Nesta exposição de André Romão há várias coisas que ressaltam aos olhos de quem chega: a presença de estranhos focos de luz que, no cubo branco, parecem assemelhar-lhe a pequenas chamas. A aparição suspensa de formas em madeira que parecem replicar fragmentos de esculturas religiosas. E a vista de um corpo que, incompleto e disposto sobre um volume concreto, se assemelha a uma figura espectral que, se diria, viva. Não durará esta ilusão. A criatura, que parece olhar-nos de volta, é afinal uma escultura construída com uma máscara e uma tapeçaria com 400 anos. E aquelas chamas, que o branco da galeria não apaga, são afinal luzes [lâmpadas] alimentadas pela electricidade.
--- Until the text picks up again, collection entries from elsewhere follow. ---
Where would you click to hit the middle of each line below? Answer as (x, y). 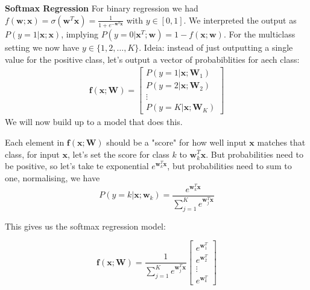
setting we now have (42, 47)
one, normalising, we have (52, 177)
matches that (281, 142)
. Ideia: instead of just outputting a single (216, 47)
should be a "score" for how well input (176, 142)
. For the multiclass (259, 34)
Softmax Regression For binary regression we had (102, 8)
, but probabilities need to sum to (229, 166)
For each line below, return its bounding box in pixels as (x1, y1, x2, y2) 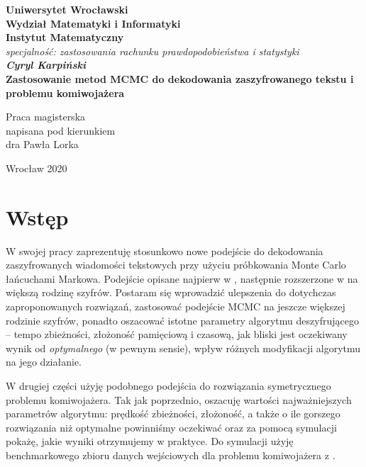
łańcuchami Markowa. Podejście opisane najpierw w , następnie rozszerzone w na (6, 271, 358, 286)
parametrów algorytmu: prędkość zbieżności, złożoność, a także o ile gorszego (6, 406, 340, 421)
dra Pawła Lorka (6, 137, 79, 152)
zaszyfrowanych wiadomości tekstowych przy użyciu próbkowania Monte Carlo (6, 257, 346, 272)
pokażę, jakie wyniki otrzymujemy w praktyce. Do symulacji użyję (6, 434, 294, 449)
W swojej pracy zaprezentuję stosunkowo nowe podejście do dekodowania (6, 243, 323, 258)
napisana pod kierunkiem (6, 123, 116, 137)
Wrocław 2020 (6, 160, 67, 175)
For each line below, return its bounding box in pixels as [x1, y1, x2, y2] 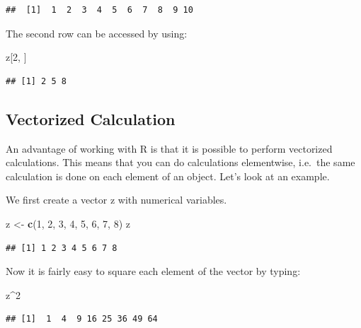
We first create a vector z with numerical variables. [6, 192, 227, 207]
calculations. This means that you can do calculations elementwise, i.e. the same [6, 155, 355, 170]
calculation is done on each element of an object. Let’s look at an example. [6, 168, 330, 183]
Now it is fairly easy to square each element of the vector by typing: [6, 264, 301, 279]
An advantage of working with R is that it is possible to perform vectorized [6, 141, 333, 156]
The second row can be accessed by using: [6, 25, 188, 40]
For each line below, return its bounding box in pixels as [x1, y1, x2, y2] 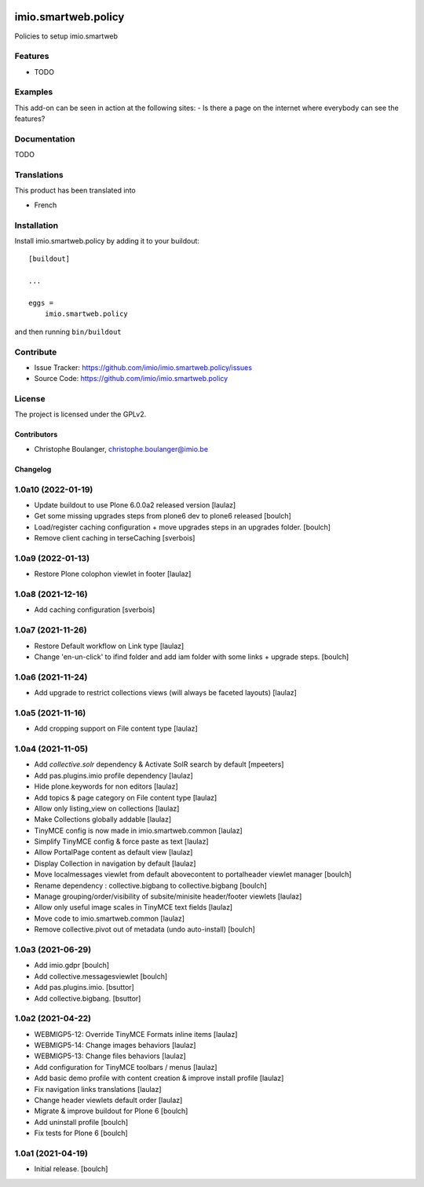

Mas este regresso ao real [e ao quotidiano] não será completo.

 

 

Como noutras exposições, em especial na notável Fauna [no Museu Coleção Berardo, com curadoria de Pedro Lapa], o espectador duvidará amiúde do que está a ver, sem perder a razão. Sabe que entrou no universo ficcional — estético, conceptual, formal, visual do artista — e, no entanto, não raras vezes, se perderá numa penumbra iluminada e habitada por criaturas.

Poderíamos aventar uma explicação instrumental — e sempre precária — para o sucesso destes efeitos. André Romão é um artista com talento cultivado para pensar as relações entre coisas e ideias e para dispor, no espaço, essas mesmas relações. De novo, pense-se em Fauna e no modo como cada obra aparecia enquanto corpo de associações, situando o visitante numa zona liminar, entre o animal e o humano, a noite e o dia, o material e o imaterial, a razão e o sonho.

Em certo sentido, podemos estabelecer um parentesco entre os dois momentos. Sim, há continuidade, mas também uma leve inflexão. Em Noite redescobrem-se caminhos que já haviam sido abertos em Fauna e que, de facto, persistem na Galeria Vera Cortês. Vejamos três: — A convicção de que arte, sendo um modo de pensamento, recolhe ideias [e a sensibilidade que elas trazem], sem, todavia, a elas se subordinar. — Uma relação poética, livre e singular com as coisas que permita re-sensibilizar a nossa relação com a vida e mundo. — Um à vontade desapaixonado na sua paixão pelas coisas que encontra ou descobre: poesia, literatura, música, arte, ciência.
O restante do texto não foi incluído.